== Data

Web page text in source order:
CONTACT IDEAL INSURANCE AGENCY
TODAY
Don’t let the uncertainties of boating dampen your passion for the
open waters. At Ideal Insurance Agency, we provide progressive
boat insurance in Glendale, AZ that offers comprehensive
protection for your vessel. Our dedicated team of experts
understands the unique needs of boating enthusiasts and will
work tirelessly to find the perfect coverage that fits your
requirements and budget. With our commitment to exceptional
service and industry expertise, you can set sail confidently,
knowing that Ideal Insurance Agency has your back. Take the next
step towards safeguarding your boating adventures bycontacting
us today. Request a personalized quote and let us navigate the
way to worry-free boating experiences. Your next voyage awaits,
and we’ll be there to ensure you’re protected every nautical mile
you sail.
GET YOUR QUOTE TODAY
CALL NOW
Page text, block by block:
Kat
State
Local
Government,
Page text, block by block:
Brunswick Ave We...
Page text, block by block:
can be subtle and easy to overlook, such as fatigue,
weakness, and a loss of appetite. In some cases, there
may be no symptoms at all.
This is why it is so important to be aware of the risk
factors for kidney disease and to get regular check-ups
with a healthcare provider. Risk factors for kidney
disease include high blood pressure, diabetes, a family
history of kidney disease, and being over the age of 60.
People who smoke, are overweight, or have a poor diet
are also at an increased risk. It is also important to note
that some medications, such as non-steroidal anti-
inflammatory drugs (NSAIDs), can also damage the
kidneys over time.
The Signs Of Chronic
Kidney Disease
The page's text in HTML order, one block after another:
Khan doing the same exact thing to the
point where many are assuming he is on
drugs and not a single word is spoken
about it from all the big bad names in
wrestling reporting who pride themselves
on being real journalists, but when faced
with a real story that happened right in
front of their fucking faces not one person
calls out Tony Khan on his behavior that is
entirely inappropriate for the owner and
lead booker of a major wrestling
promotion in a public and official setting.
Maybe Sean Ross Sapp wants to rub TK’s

====

* **Your task**
Your answer should be the lines from the one containing "with a real story that happened right in" through the end of the records, both included, output exactly and with nothing added.

* **Response to this task**
with a real story that happened right in
front of their fucking faces not one person
calls out Tony Khan on his behavior that is
entirely inappropriate for the owner and
lead booker of a major wrestling
promotion in a public and official setting.
Maybe Sean Ross Sapp wants to rub TK’s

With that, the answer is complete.